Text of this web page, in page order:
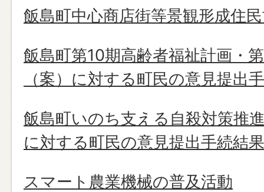
飯島町中心商店街等景観形成住
飯島町第10期高齢者福祉計画・
（案）に対する町民の意見提出
飯島町いのち支える自殺対策推
に対する町民の意見提出手続結果
スマート農業機械の普及活動
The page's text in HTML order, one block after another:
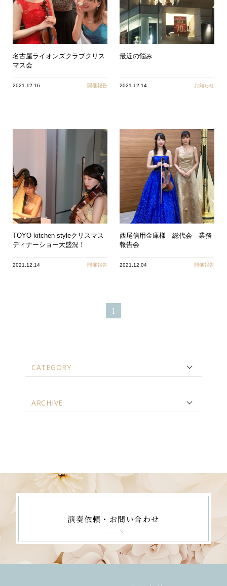
名古屋ライオンズクラブクリス
マス会
2021.12.16 開催報告
最近の悩み
2021.12.14 お知らせ
TOYO kitchen styleクリスマス
ディナーショー大盛況！
2021.12.14 開催報告
西尾信用金庫様 総代会 業務
報告会
2021.12.04 開催報告
1
CATEGORY
ARCHIVE
演奏依頼・お問い合わせ

-------------------------

YOUR TASK:
Please give an exact printout of all the records, pictures aside.

TASK RESULT:
Text of this web page, in page order:
飯島町中心商店街等景観形成住
飯島町第10期高齢者福祉計画・
（案）に対する町民の意見提出
飯島町いのち支える自殺対策推
に対する町民の意見提出手続結果
スマート農業機械の普及活動
The page's text in HTML order, one block after another:
名古屋ライオンズクラブクリス
マス会
2021.12.16 開催報告
最近の悩み
2021.12.14 お知らせ
TOYO kitchen styleクリスマス
ディナーショー大盛況！
2021.12.14 開催報告
西尾信用金庫様 総代会 業務
報告会
2021.12.04 開催報告
1
CATEGORY
ARCHIVE
演奏依頼・お問い合わせ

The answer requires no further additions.